Pourquoi certains trous noirs projettent-ils de puissants jets de matière alors que d’autres restent silencieux ? Une étude publiée dans Nature Astronomy propose un seuil commun : les jets apparaîtraient lorsque le taux d’accrétion du trou noir retombe autour de 2 % d’une limite physique de référence, dite limite d’Eddington. Cette conclusion repose sur le suivi radio de vingt événements de rupture par effet de marée, au cours desquels une étoile est déchiquetée par un trou noir.

Observer la transition plutôt que l’instant initial

Les astronomes Adelle Goodwin et Andrew Mummery ont étudié ces événements sur une longue durée. Lorsqu’une étoile est détruite, une partie de sa matière forme un disque extrêmement lumineux autour du trou noir. Les émissions radio associées aux jets ne commencent pas forcément au pic de luminosité : elles peuvent apparaître des centaines, voire des milliers de jours plus tard, lorsque l’alimentation diminue.

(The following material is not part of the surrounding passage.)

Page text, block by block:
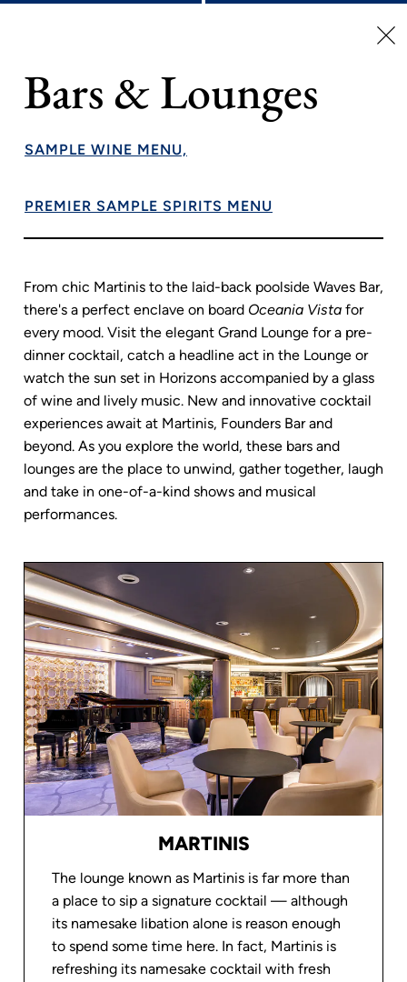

D’après le compte rendu du Guardian, les vingt systèmes étudiés convergent vers un changement de régime voisin du même seuil relatif. Cette régularité rapproche les trous noirs supermassifs de comportements déjà observés dans des systèmes plus petits. Elle suggère que la physique du disque et du champ magnétique pourrait obéir à une règle d’échelle commune.

Une règle prometteuse, pas encore une loi définitive

Le résultat apporte un cadre testable : en suivant la baisse de luminosité d’un nouvel événement de rupture, les astronomes pourraient prévoir la période où un jet radio devient probable. Il reste toutefois à vérifier cette relation sur davantage de trous noirs, avec d’autres masses, environnements et géométries d’observation.

L’étude mesure une corrélation entre le niveau d’accrétion estimé et l’apparition du jet ; elle ne permet pas de filmer directement le mécanisme à proximité de l’horizon. Les modèles devront encore expliquer comment le disque et le champ magnétique convertissent cette transition en faisceaux collimatés. Le seuil proposé est donc une piste robuste issue d’un échantillon cohérent, mais sa portée universelle devra être éprouvée par de nouvelles observations.